1. Even if you understand that stealing is part of a developmental stage, you still need to make it clear that theft is wrong in order for your child to stop doing it. Start this teaching right from kindergarten age. Express your displeasure over seeing people’s property in your home, even the ones he borrows from his mates should not be exempted. Educate your children on how to always be contented with the things they have. And let them know the implication of stealing.

2. Always praise honesty in your home. Praise your child whenever he is honest to you; for example, you can praise your child for bringing your forgotten balance to you when you send him on errand. You can also try your child’s honesty. A parent can deliberately throw some money or valuable things around the house. If your child brings them back to you, praise him because it is a remarkable behavior that most parents overlook. You can also send your child on errand without asking for your balance. If your child returns your balance to you, such child needs to be praised. If he does not, educate him more about stealing, don’t relent. And never imply that your child is bad. Stealing is bad, not the child. Do not call your child a thief, dishonest, or a liar or any other name that you do not want him to become. When you give a child a label, he will grow to fill that label.

3. After the act of theft, parents should create time for further counseling. They don’t have to counsel only when the act is done. They can even counsel such child when they go for strolling. Such counseling is necessary because the child is not in a panicky state; he is well relaxed, unlike when he is caught in the act of stealing.

4. Visitation to prisons will be of help too. This will give your child the idea of what thieves go through when they are caught and prosecuted by law.

5. Be a model of honesty too as a parent. Children learn by watching their parents. You should show concern about the property rights of others. A parent who brings office supplies home or boasts about a mistake at the market where the seller gives her excess change, teaches his child that honesty is not important.

6. Try to always give the child attention, and also his necessary needs.
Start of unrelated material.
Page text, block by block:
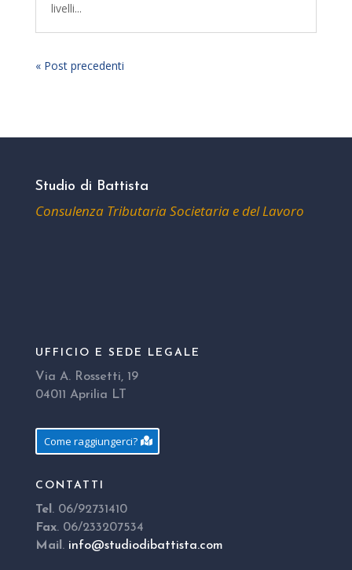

If he needs certain things to be part of his peer group, make sure that he gets them. Children are completely dependent on their parents for their needs. A child whose needs are not met will use any means to get what they want.
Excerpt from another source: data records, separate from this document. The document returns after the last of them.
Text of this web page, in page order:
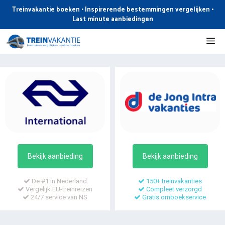
de
inhoud
Treinvakantie boeken • Inspirerende bestemmingen vergelijken •
Last minute aanbiedingen
Bekijk aanbieding
De #1 in Nederland
Vergelijk EU-treinreizen
24/7 service van NS
Bekijk aanbieding
150+ treinvakanties
Compleet verzorgd
Gratis omboekservice
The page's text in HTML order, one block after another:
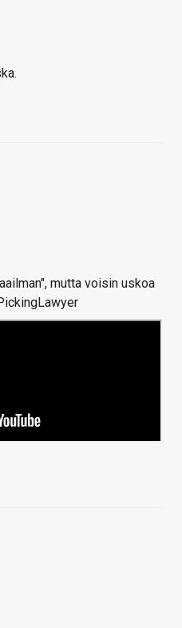
mutta voisin uskoa
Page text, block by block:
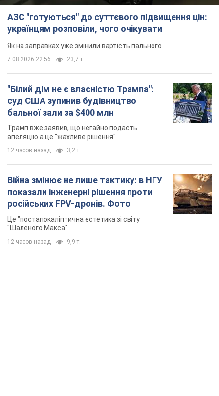
АЗС "готуються" до суттєвого підвищення цін:
українцям розповіли, чого очікувати
Як на заправках уже змінили вартість пального
7.08.2026 22:56 23,7 т.
"Білий дім не є власністю Трампа":
суд США зупинив будівництво
бальної зали за $400 млн
Трамп вже заявив, що негайно подасть
апеляцію а це "жахливе рішення"
12 часов назад 3,2 т.
Війна змінює не лише тактику: в НГУ
показали інженерні рішення проти
російських FPV-дронів. Фото
Це "постапокаліптична естетика зі світу
"Шаленого Макса"
12 часов назад 9,9 т.

7. Watch the kind of friends your child is going out with. If you notice that your child’s friend is stealing, try to separate them. This is because a child learns more from their peer group, and sometimes a child may steal to prove bravery to friends. So, as a parent, be very watchful of your child’s friends.

8. Find out the cause. Sometimes, anger, poor self esteem and boredom can make a child steal. Knowing the cause and trying to solve that cause can help too.
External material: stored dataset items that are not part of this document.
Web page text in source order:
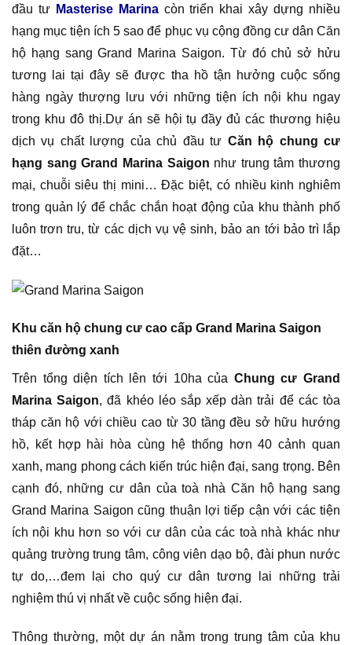
đầu tư Masterise Marinacòn triển khai xây dựng nhiều
hạng mục tiện ích 5 sao để phục vụ cộng đồng cư dân Căn
hộ hạng sang Grand Marina Saigon. Từ đó chủ sở hửu
tương lai tại đây sẽ được tha hồ tận hưởng cuộc sống
hàng ngày thượng lưu với những tiện ích nội khu ngay
trong khu đô thị.Dự án sẽ hội tụ đầy đủ các thương hiệu
dịch vụ chất lượng của chủ đầu tư Căn hộ chung cư
hạng sang Grand Marina Saigon như trung tâm thương
mại, chuỗi siêu thị mini… Đặc biệt, có nhiều kinh nghiêm
trong quản lý để chắc chắn hoạt động của khu thành phố
luôn trơn tru, từ các dịch vụ vệ sinh, bảo an tới bảo trì lắp
đặt…
Khu căn hộ chung cư cao cấp Grand Marina Saigon
thiên đường xanh
Trên tổng diện tích lên tới 10ha của Chung cư Grand
Marina Saigon, đã khéo léo sắp xếp dàn trải để các tòa
tháp căn hộ với chiều cao từ 30 tầng đều sở hữu hướng
hồ, kết hợp hài hòa cùng hệ thống hơn 40 cảnh quan
xanh, mang phong cách kiến trúc hiện đại, sang trọng. Bên
cạnh đó, những cư dân của toà nhà Căn hộ hạng sang
Grand Marina Saigon cũng thuận lợi tiếp cận với các tiện
ích nội khu hơn so với cư dân của các toà nhà khác như
quảng trường trung tâm, công viên dạo bộ, đài phun nước
tự do,…đem lại cho quý cư dân tương lai những trải
nghiệm thú vị nhất về cuộc sống hiện đại.
Thông thường, một dự án nằm trong trung tâm của khu

In conclusion, it is important to curb stealing in children right from when they are small. You can start by stopping a child who is fond of bringing people’s items home right from kindergarten. Bringing people’s items home is a common problem among children and you should view it like any other mistake your child makes. See it as something that has to be corrected; it is not more than that. If you handle it rightly and calmly, you can correct this problem easily. And more importantly, continue to trust your child. If your child is stealing, it does not mean he is bad or a thief. You don’t want your reaction to make him that way, do you? Your child will fulfill that which is your expectation of him. If you view him as a thief, bad or dishonest, then he will grow into that label. Think positive and be optimistic. Your child is your future.